Cohérence des caches à répertoire hiérarchique.
Cohérence des caches avec un répertoire centralisé.
Cohérence des caches - Répertoire étalé.

Listes des copies valides[modifier | modifier le wikicode]

Avec les répertoires plats, le répertoire doit mémoriser la liste des processeurs qui contiennent la donnée invalide : il faut que ces processeurs soient prévenus qu'ils doivent invalider la ligne de cache. Dans le cas le plus simple, le répertoire est une mémoire RAM, dont chaque entrée (chaque byte) mémorise les informations pour une ligne de cache : on parle de répertoire basé sur une mémoire. Une autre solution consiste à utiliser des bits de présence : le énième bit de présence indique si le énième processeur a une copie de la donnée dans son cache. Une autre solution consiste à numéroter les processeurs et à mémoriser la liste des numéros des processeurs dans le répertoire.
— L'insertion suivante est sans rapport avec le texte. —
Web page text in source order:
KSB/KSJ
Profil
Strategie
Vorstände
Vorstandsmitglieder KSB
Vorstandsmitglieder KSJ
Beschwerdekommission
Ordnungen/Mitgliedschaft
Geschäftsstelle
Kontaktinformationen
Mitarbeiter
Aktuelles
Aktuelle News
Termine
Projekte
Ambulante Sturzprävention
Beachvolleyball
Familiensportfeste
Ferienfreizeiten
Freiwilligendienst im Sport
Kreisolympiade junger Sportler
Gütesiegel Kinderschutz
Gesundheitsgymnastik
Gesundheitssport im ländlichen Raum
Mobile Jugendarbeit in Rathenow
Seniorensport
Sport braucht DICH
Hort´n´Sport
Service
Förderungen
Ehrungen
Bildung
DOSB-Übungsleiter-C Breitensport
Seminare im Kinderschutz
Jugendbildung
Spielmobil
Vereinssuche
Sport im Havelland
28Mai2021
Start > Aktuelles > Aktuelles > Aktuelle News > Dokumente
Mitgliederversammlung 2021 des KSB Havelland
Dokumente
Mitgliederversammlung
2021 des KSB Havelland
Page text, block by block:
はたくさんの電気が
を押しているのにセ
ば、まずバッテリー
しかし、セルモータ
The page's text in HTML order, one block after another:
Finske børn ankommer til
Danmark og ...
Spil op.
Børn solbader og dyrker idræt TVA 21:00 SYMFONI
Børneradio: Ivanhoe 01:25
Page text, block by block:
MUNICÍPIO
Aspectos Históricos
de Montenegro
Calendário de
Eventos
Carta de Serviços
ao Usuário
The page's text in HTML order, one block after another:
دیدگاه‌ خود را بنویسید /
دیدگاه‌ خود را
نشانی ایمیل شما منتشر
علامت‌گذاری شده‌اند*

Toutes ces méthodes posent problème quand le nombre de processeur augmente trop. Ce problème peut être résolu en n'autorisant qu'un nombre maximal de copies d'une ligne de cache : soit un invalide automatiquement une copie quand ce nombre est dépassé, soit on interdit toute copie une fois ce maximum atteint. Une autre solution consiste à autoriser les copies en trop, mais toute invalidation de ces copies sera envoyée à tous les processeurs, même s'ils n'ont pas de copie de la donnée invalide.
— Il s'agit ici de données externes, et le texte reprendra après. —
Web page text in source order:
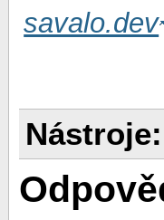
21364
148021
12073720
5214308
462237
372955
128252854 CPU
1188377936
savalo.dev
Nástroje:
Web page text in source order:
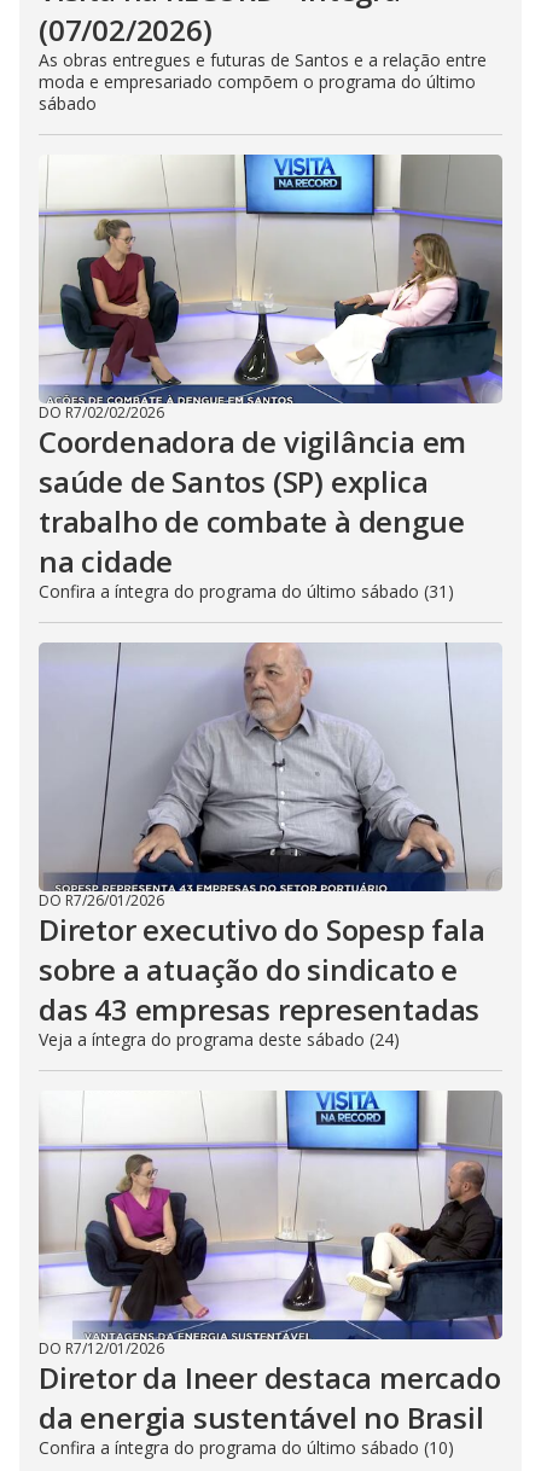
(07/02/2026)
As obras entregues e futuras de Santos e a relação entre
moda e empresariado compõem o programa do último
sábado
DO R7/02/02/2026
Coordenadora de vigilância em
saúde de Santos (SP) explica
trabalho de combate à dengue
na cidade
Confira a íntegra do programa do último sábado (31)
DO R7/26/01/2026
Diretor executivo do Sopesp fala
sobre a atuação do sindicato e
das 43 empresas representadas
Veja a íntegra do programa deste sábado (24)
DO R7/12/01/2026
Diretor da Ineer destaca mercado
da energia sustentável no Brasil
Confira a íntegra do programa do último sábado (10)
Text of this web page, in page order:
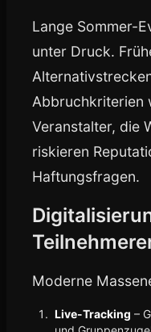
Lange Sommer-
unter Druck.
Abbruchkriterien
Veranstalter, die
riskieren
Haftungsfragen.
Moderne
Live-Tracking –
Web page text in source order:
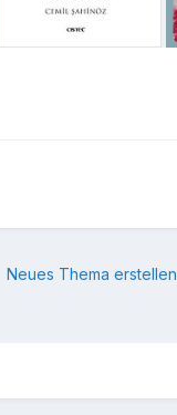
Neues Thema erstellen
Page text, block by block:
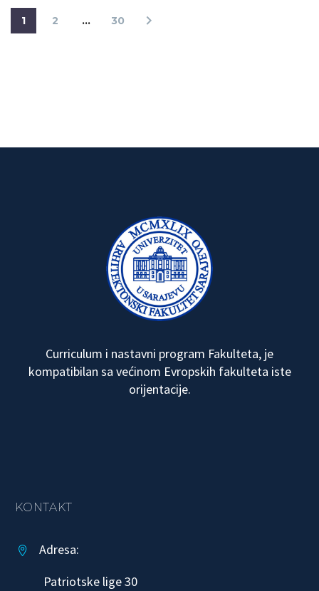
1 2 … 30
Curriculum i nastavni program Fakulteta, je
kompatibilan sa većinom Evropskih fakulteta iste
orijentacije.
KONTAKT


Adresa:
Patriotske lige 30

Ces solutions sont cependant assez lourdes, et des alternatives existent. Ces alternatives consistent à mémoriser la liste des copies dans les caches eux-mêmes. Le répertoire n'identifie, pour chaque ligne de cache, qu'un seul processeur : plus précisément, il identifie la ligne de cache du processeur qui contient la copie. A l'intérieur d'une ligne de cache, la copie suivante (si elle existe) est indiquée dans les bits de contrôle. On parle de répertoires à base de caches.